FR101, FR102, FR103 are sintered porous flow restrictors manufactured by Mott Corporation: model 5140-1/4-SS-5000 SCCM H2 @ 10 psig. For their flow restrictors Mott Corp. provides flow rate information for hydrogen; for the 5140-1/4-SS-5000 SCCM H2 @ 10 psig model the volumetric flow at 2200 psig is 1100 SLPM, see figure 1. The relief pressure of RV101 is set to 100 psid. Because of the large initial pressure of 2200 psi in cylinder, the flow through the flow restrictive device is in choked flow condition (a sonic flow condition). The flow through a flow restricting device is considered to be choked already at a low value of the ratio of the upstream pressure to the downstream pressure; for instance, for hydrogen the threshold ratio is 1.9. In every incident scenario we discuss in this document flows through the flow restrictors are choked. 3.1. Failure of pressure regulator PR101 (or PR102 or PR103)
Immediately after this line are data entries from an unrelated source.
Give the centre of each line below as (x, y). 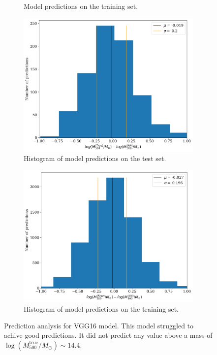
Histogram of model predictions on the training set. (101, 308)
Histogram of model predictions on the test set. (95, 158)
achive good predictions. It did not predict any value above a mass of (108, 335)
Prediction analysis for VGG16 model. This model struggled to (99, 325)
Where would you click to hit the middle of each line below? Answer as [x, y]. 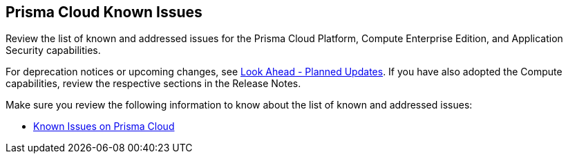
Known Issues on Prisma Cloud [104, 127]
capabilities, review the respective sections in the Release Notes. [153, 84]
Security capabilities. [53, 50]
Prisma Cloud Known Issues [104, 12]
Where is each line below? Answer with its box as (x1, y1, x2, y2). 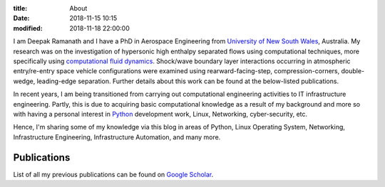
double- (341, 67, 365, 75)
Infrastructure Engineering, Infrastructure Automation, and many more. (13, 132, 221, 141)
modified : (13, 23, 43, 32)
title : (13, 4, 28, 12)
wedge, (13, 77, 36, 85)
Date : (13, 14, 30, 23)
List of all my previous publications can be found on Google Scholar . (13, 170, 214, 178)
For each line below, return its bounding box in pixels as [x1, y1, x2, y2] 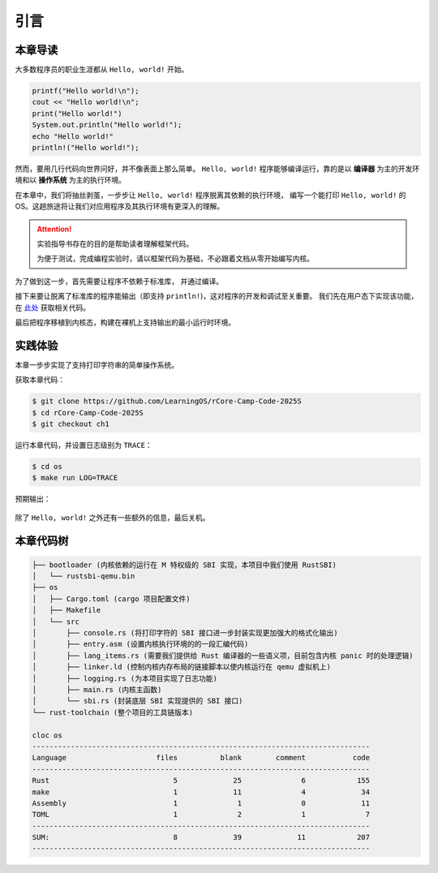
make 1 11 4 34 [32, 787, 371, 797]
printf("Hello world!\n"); [32, 86, 140, 96]
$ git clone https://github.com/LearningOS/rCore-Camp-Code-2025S [32, 397, 302, 406]
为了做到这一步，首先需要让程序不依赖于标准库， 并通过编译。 [15, 276, 223, 286]
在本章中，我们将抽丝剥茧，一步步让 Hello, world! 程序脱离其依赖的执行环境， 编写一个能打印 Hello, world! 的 [15, 190, 406, 200]
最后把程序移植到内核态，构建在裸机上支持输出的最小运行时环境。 [15, 317, 235, 327]
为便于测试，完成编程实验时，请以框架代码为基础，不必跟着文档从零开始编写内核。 [36, 254, 314, 264]
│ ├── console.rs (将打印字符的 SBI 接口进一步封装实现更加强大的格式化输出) [32, 629, 338, 638]

First, we consider a scenario where one of the cylinder regulators fails when the cylinder pressure is 2200 psi. We will show that the combined conductance of the RV101 and the relief piping after RV101, through which gas flows to the outside of the cylinder building (Gas Cylinder Bldg. 107100800M8U8711A098), is large enough to handle the flow rate of the flow restrictor. Figure 2 shows the piping/flow diagram of the supply manifold. When the cylinder pressure is 2200 psi, the volumetric flow through the flow restrictor is 1100 SLPM.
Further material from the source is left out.